Every line of the records below that holds the word "Banach" should be copied out.

Exercise data: Begin

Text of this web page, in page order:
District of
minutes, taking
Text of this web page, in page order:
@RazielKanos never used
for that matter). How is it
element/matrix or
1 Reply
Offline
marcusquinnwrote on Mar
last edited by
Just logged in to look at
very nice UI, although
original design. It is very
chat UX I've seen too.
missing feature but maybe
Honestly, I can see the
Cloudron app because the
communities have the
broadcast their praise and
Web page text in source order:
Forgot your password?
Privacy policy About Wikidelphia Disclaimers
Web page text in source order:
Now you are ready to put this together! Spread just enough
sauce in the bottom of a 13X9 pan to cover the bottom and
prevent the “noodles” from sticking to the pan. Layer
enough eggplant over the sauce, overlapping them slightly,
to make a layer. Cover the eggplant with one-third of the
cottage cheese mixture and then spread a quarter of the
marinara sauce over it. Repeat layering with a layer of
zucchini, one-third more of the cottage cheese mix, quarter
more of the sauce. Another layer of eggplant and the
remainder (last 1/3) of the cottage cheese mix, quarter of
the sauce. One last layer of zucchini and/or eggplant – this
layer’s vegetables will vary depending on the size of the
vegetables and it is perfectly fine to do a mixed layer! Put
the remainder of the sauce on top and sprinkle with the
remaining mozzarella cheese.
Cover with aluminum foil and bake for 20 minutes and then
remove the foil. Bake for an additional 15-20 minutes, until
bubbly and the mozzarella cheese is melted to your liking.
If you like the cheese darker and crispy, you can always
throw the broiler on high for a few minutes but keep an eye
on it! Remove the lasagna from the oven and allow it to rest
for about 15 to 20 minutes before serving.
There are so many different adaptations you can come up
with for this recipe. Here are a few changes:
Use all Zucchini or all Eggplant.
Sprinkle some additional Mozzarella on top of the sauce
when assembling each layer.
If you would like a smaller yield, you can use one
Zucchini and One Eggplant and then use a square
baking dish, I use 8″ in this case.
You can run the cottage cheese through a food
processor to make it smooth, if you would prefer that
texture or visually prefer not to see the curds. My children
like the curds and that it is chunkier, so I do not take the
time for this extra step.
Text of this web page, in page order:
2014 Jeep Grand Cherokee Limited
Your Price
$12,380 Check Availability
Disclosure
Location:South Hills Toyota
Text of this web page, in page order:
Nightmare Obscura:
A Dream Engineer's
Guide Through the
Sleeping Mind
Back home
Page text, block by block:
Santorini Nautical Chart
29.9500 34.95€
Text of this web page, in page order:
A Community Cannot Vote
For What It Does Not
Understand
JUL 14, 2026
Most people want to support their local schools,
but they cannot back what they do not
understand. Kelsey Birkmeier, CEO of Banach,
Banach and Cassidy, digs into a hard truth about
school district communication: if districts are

Exercise data: End

* Solution to this problem
understand. Kelsey Birkmeier, CEO of Banach,
Banach and Cassidy, digs into a hard truth about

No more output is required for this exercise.